Your tasks?
- As a working student (m/f/x) in machine learning engineering, you support the team in further developing large language models (LLMs) into multimodal models for audio and vision applications.
- You research, create, and prepare high-quality multimodal data sets for the training and further development of the models.
- You also support the creation and management of data, training and evaluation pipelines in the cloud.
- In fine tuning of existing base models, such as Qwen, you appear on multimodal and capability-specific data.
- In doing so, you deal with modern approaches such as RAG, tool calling and agent behavior and support their use and further development.

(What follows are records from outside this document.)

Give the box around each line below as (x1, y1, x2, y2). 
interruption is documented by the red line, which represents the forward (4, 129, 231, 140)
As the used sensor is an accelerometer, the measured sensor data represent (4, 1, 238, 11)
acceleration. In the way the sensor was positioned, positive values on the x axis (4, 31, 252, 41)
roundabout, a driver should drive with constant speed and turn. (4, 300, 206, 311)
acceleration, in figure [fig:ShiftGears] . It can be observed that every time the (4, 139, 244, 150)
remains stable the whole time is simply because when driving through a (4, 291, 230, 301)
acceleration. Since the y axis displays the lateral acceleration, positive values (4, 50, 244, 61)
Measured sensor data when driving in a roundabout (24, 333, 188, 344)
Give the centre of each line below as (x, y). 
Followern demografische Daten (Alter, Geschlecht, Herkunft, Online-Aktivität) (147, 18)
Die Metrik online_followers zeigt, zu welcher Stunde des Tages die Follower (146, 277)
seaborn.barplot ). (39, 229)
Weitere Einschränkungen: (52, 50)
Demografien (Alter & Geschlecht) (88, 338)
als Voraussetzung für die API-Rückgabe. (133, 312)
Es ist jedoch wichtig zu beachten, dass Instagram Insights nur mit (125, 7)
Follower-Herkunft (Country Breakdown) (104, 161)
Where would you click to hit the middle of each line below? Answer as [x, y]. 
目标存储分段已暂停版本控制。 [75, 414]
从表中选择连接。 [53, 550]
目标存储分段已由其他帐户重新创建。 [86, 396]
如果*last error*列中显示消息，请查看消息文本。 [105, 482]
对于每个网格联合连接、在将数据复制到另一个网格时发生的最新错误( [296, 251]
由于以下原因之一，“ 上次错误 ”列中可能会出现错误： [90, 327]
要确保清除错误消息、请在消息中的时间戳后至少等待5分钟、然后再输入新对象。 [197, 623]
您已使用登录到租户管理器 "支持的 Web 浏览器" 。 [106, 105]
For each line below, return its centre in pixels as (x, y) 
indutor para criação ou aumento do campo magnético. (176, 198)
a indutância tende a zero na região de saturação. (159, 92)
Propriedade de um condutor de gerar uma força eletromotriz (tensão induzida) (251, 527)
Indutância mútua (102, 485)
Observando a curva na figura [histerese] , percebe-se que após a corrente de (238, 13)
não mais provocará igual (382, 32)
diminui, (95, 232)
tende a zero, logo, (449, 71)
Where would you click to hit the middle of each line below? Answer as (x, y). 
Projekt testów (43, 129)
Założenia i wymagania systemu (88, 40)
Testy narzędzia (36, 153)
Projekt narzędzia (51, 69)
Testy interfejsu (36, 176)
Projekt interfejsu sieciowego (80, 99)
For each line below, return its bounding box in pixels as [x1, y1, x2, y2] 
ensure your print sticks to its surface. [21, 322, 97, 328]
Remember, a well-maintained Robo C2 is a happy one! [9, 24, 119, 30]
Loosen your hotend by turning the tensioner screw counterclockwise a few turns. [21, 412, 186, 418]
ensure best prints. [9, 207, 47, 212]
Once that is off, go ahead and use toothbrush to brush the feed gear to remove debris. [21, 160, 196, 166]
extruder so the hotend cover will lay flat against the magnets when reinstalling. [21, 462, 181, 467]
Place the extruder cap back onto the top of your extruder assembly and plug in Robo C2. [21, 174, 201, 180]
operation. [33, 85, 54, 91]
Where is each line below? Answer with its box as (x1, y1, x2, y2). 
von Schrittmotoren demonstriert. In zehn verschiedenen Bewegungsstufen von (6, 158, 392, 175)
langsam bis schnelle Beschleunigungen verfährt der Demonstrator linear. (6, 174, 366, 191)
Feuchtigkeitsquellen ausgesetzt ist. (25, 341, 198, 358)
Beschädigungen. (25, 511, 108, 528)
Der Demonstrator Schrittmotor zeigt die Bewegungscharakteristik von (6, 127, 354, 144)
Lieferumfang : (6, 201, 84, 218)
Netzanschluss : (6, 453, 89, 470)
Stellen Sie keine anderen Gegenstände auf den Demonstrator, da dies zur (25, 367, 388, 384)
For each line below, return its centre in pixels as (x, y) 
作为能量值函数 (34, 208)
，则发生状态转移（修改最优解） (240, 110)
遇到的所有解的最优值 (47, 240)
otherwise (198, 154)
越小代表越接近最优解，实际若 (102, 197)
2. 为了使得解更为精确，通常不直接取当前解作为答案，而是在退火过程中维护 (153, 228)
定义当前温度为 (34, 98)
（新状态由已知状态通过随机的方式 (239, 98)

- In addition, you work together with experienced developers from different disciplines in an agile product development team and actively contribute your ideas.
Your profile?
Ready to start? If you prove to impress us with excellent German and English language skills and your complete application (covering letter, curriculum vitae, overview of grades, enrollment certificate and, where applicable, residence permit/work permit) are available, you're just a click away from your chance.Little tip: In the flood of top applications we receive, a seamless application is your only ticket into the game. Unfortunately, you cannot continue without the complete package-no exceptions!
- You study computer science, data science, artificial intelligence, machine learning or a comparable course of study.
- You will bring experience in software development with Python as well as in training deep learning and machine learning models.
- You understand how large language models work and are trained, and you'll be interested in their further development and practical application.
- Ideally, you will already have some practical experience of creating data sets, such as data preprocessing, filtering or augmentation, or programming LLM-supported applications.
- Experience with cloud development and platforms such as Databricks or Azure is an advantage.
- Good written and spoken German and English round off your profile.